EXERCISE OBJECTIVE:
An exact transcription of every entry is required, with the images left out.

RECORDED INFORMATION:
===============

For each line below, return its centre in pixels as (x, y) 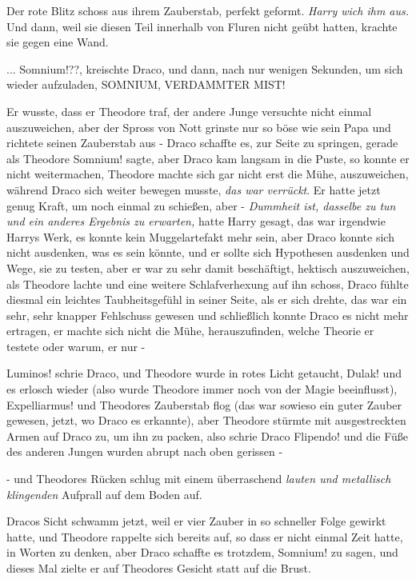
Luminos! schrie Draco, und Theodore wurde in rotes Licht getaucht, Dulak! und (204, 373)
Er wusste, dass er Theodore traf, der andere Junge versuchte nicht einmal (189, 111)
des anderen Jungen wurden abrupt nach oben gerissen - (145, 451)
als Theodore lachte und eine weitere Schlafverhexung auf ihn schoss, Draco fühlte (208, 284)
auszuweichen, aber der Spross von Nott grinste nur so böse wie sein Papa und (199, 127)
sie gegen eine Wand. (58, 42)
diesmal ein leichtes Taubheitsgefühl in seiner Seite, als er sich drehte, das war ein (207, 299)
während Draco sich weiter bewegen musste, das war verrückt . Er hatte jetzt (194, 189)
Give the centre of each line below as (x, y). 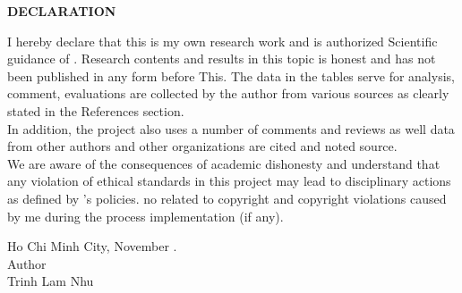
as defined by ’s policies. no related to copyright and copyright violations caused (227, 198)
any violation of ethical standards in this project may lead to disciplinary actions (229, 181)
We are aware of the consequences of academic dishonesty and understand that (224, 163)
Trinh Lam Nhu (51, 281)
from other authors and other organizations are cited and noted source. (202, 146)
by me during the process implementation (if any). (145, 216)
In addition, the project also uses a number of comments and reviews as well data (231, 128)
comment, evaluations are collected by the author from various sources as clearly (228, 93)

===============

TASK OUTPUT:
For each line below, return its centre in pixels as (x, y) 
Luminos! schrie Draco, und Theodore wurde in rotes Licht getaucht, Dulak! und (204, 373)
Er wusste, dass er Theodore traf, der andere Junge versuchte nicht einmal (189, 111)
des anderen Jungen wurden abrupt nach oben gerissen - (145, 451)
als Theodore lachte und eine weitere Schlafverhexung auf ihn schoss, Draco fühlte (208, 284)
auszuweichen, aber der Spross von Nott grinste nur so böse wie sein Papa und (199, 127)
sie gegen eine Wand. (58, 42)
diesmal ein leichtes Taubheitsgefühl in seiner Seite, als er sich drehte, das war ein (207, 299)
während Draco sich weiter bewegen musste, das war verrückt . Er hatte jetzt (194, 189)
Give the centre of each line below as (x, y). 
as defined by ’s policies. no related to copyright and copyright violations caused (227, 198)
any violation of ethical standards in this project may lead to disciplinary actions (229, 181)
We are aware of the consequences of academic dishonesty and understand that (224, 163)
Trinh Lam Nhu (51, 281)
from other authors and other organizations are cited and noted source. (202, 146)
by me during the process implementation (if any). (145, 216)
In addition, the project also uses a number of comments and reviews as well data (231, 128)
comment, evaluations are collected by the author from various sources as clearly (228, 93)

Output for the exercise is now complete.